An interdependent corporate ecosystem disperses power

A corporation is dependent on a much larger ecosystem.
To continue growing, large companies must play by the rules within that ecosystem.
That interdependence creates a multipolar power distribution among even the most successful companies.
Full vertical integration is nearly impossible today, but may not be tomorrow.

Surveillance is hard

We’ve had the ability to record every form of communication for decades.
But analyzing all communication has required an infeasible amount of human power.
With AI, we (or tyrants) will have unlimited intelligence to analyze the meaning of every text message, phone call, and social media post for any implied threats or disloyalties.
This is already happening in CCP-controlled China.

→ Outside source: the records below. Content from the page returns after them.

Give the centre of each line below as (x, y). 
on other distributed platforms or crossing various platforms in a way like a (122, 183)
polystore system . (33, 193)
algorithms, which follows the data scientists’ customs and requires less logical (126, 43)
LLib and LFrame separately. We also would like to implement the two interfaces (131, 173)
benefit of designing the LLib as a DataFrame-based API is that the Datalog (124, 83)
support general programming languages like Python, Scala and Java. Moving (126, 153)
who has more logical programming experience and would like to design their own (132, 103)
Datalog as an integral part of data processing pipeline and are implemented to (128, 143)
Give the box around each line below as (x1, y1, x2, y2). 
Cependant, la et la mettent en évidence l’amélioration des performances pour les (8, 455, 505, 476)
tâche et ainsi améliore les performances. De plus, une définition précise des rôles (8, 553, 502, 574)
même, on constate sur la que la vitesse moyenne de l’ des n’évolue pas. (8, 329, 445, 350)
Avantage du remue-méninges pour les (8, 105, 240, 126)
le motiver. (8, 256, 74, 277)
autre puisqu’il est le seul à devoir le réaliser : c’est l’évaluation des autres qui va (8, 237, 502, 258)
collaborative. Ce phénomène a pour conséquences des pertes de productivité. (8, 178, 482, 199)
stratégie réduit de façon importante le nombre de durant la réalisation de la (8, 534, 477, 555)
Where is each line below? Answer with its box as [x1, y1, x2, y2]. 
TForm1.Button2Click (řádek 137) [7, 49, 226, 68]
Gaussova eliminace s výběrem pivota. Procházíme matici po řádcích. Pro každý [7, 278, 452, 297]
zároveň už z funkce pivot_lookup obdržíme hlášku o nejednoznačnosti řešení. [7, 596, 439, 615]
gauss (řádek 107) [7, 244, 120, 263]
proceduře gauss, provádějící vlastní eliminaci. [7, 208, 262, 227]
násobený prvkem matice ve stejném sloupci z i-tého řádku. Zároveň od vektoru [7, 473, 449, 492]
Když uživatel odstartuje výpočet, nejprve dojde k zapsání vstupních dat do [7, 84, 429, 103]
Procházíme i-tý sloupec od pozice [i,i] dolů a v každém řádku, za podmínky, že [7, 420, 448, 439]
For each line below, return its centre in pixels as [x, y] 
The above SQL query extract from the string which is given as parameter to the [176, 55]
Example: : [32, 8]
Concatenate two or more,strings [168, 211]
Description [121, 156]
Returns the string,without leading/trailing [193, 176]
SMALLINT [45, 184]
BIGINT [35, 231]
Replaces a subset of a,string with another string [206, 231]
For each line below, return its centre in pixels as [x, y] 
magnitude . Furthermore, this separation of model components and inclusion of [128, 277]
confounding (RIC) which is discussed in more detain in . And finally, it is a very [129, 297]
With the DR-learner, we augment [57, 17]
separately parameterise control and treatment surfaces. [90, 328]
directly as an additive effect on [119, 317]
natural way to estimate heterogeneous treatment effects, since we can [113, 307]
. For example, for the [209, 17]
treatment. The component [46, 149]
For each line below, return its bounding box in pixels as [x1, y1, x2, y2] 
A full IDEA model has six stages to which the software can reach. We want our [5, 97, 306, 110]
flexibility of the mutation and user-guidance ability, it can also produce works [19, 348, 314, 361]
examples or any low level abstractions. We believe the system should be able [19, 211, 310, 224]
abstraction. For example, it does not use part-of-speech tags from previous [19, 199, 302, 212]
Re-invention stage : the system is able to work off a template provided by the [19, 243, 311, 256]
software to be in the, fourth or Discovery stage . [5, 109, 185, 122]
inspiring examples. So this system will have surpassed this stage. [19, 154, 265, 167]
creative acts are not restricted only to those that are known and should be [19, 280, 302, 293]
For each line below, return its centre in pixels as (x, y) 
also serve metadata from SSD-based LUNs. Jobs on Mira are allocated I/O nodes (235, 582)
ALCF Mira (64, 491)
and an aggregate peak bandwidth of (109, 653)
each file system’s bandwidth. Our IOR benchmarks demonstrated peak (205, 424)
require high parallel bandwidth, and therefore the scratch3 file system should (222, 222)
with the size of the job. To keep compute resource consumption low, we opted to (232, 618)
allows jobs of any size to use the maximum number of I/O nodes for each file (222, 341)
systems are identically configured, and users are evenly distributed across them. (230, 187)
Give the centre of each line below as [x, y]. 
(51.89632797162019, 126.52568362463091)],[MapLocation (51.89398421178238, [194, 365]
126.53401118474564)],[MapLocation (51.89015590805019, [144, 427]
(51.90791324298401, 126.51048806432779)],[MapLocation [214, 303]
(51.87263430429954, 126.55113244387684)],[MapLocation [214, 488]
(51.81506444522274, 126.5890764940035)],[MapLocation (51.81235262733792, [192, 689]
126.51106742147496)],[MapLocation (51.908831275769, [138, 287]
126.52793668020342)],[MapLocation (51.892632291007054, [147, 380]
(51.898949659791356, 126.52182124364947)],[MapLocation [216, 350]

Elite social pressure matters to many leaders

Even leaders have a community they often feel beholden to: the elites.
Elites do have some ability to informally influence leaders, even dictators.
But elites can be fully captured by leaders. Stalin and Hitler succeeded at this even with primitive tech. With the power of full automation, this may be even easier.

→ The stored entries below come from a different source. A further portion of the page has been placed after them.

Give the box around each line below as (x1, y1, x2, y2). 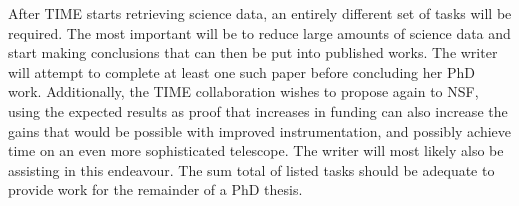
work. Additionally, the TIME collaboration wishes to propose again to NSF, (8, 81, 479, 102)
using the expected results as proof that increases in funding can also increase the (8, 100, 508, 121)
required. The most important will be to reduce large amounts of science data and (8, 22, 511, 43)
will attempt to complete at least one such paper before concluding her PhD (8, 61, 475, 82)
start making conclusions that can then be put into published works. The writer (8, 42, 498, 63)
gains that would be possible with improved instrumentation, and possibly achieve (8, 120, 512, 141)
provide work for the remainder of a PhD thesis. (8, 179, 303, 200)
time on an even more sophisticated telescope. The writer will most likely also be (8, 140, 504, 161)
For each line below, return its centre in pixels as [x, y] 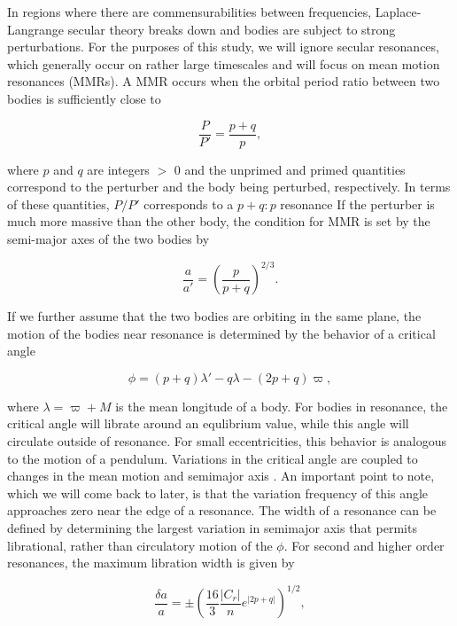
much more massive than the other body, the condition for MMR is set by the [219, 221]
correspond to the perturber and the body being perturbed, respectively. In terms [229, 187]
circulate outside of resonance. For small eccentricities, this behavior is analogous [227, 441]
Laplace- [398, 12]
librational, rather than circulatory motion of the [140, 545]
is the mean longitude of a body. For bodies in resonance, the [282, 406]
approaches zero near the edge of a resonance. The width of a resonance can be [222, 510]
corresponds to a [189, 203]
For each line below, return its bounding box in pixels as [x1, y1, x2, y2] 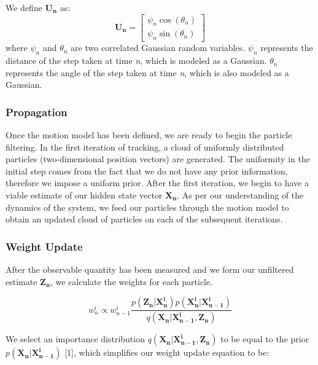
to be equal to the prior [220, 332, 309, 345]
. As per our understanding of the [177, 189, 304, 202]
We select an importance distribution [6, 332, 145, 345]
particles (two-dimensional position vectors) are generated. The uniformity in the [6, 152, 310, 165]
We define [6, 1, 42, 14]
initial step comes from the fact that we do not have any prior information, [6, 164, 288, 177]
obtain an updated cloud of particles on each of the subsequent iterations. [6, 213, 283, 226]
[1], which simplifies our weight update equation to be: [64, 346, 270, 359]
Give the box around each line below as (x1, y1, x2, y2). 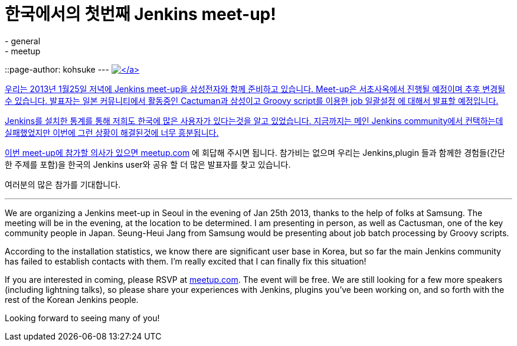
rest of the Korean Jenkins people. (5, 294, 139, 305)
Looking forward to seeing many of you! (5, 312, 160, 323)
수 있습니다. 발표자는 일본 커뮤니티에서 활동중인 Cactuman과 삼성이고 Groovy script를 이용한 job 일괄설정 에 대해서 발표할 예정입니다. (5, 95, 499, 106)
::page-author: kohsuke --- (5, 64, 109, 74)
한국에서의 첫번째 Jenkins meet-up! (5, 4, 276, 24)
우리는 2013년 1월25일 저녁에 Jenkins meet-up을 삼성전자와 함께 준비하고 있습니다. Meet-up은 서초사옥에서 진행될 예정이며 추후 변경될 (5, 83, 505, 94)
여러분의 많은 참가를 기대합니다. (5, 179, 121, 190)
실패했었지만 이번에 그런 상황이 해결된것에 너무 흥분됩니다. (5, 127, 219, 138)

In the final limit, citizens can revolt

Even the most authoritarian governments have to consider the risk of pushing the polity beyond the breaking point.
That breaking point has historically been very far, but even the threat of it has served as a metering force on rulers.
There may be no such limit in the future.

Humans have economic and strategic value

Authoritarians can’t simply kill all their citizens today, or their economy and war-making ability would be gutted. In fact, they are incentivized to create a rich economy, in order to have doctors, entertainment, and luxuries.
The Khmer Rouge killed nearly 25% of their own population, crippling their own war-making ability. Because of this mistake, they ended up obliterated by a Vietnamese invasion.
Even the most psychopathic ruler, if self-interested, must support their people to support themself.
But post-AGI, from the point of view of a dictator, what’s the point of supporting other humans with their national output at all? To them, citizens might become economic deadweight.
And even if one authoritarian wants to support their population, another authoritarian who doesn’t will likely outcompete them across relevant domains.

Even dictators need their citizens

With AI and a fully automated economy, this will no longer be true.

Replacing implicit guardrails with explicit design

AI has the potential for tremendous upside; the point of this exercise isn’t to paint AI in a negative light. Instead, it’s to highlight that AI will reshape our society at every level, and that will require rethinking the way every level works.

Our society is saturated with implicit guardrails. If we removed them all without replacing them with new guardrails, society would almost surely collapse. Moreover, the explicit guardrails we do have today —our laws and explicit institutions— have been designed with our existing implicit guardrails in mind. They’re complementary.

We have to think carefully about how a new, automated world will work. We need to consider what values we want that world to exemplify. We need to reconsider preconceived design patterns that worked when implicit guardrails were strong, but may stop working when those guardrails disappear. We have to discover a new set of explicit guardrails that will fortify our freedoms against what is to come.

And we must do this preemptively.

Humans are fantastic at iterating. We observe our failures and continue to modify our approach until we succeed. We’ve done this over thousands of years to refine our societies and guardrails. We’ve been successful enough to prevent the worst among us from seizing absolute power. But the transition to an automated world may happen over the course of a few years, not thousands of years. And we may not recover from the failures. There may not be a chance to iterate.

If our pervasive, implicit guardrails disappear all at once, the nefarious forces they’ve held at bay may overwhelm us decisively. To survive we must design an explicit set of guardrails to safeguard the future.